── Records to process

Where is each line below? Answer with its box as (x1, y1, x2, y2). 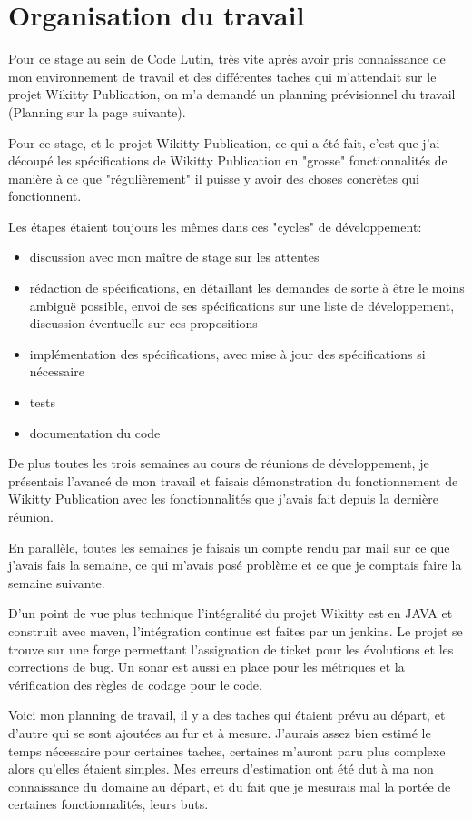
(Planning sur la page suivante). (8, 102, 186, 121)
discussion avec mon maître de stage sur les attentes (29, 247, 320, 266)
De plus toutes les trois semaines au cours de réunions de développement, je (8, 454, 429, 473)
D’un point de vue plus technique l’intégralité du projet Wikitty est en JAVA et (8, 604, 453, 623)
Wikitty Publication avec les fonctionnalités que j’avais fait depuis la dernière (8, 489, 438, 508)
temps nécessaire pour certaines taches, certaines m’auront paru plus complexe (8, 741, 446, 760)
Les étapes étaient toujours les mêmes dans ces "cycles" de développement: (8, 216, 422, 235)
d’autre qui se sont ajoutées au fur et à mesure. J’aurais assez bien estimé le (8, 723, 431, 742)

────

▶ [What the task requires] Give back, unchanged, the line that holds "(Planning sur la" along with all lines after it through the last line above.

▶ [Solution for this problem]
(Planning sur la page suivante). (8, 102, 186, 121)
discussion avec mon maître de stage sur les attentes (29, 247, 320, 266)
De plus toutes les trois semaines au cours de réunions de développement, je (8, 454, 429, 473)
D’un point de vue plus technique l’intégralité du projet Wikitty est en JAVA et (8, 604, 453, 623)
Wikitty Publication avec les fonctionnalités que j’avais fait depuis la dernière (8, 489, 438, 508)
temps nécessaire pour certaines taches, certaines m’auront paru plus complexe (8, 741, 446, 760)
Les étapes étaient toujours les mêmes dans ces "cycles" de développement: (8, 216, 422, 235)
d’autre qui se sont ajoutées au fur et à mesure. J’aurais assez bien estimé le (8, 723, 431, 742)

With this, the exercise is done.